[What this task involves] Every entry should be duplicated verbatim, and no picture may appear in the copy.
^^^^^^^^
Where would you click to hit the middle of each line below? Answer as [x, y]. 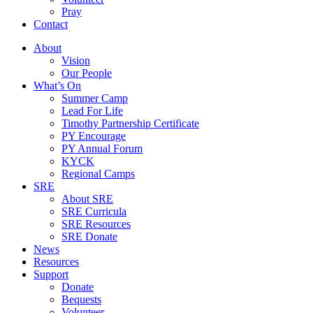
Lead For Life [92, 111]
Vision [76, 60]
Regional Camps [98, 174]
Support [51, 274]
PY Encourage [94, 136]
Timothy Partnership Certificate [130, 123]
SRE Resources [96, 224]
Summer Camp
^^^^^^^^
[Response]
Where would you click to hit the middle of each line below? Answer as [x, y]. 
Lead For Life [92, 111]
Vision [76, 60]
Regional Camps [98, 174]
Support [51, 274]
PY Encourage [94, 136]
Timothy Partnership Certificate [130, 123]
SRE Resources [96, 224]
Summer Camp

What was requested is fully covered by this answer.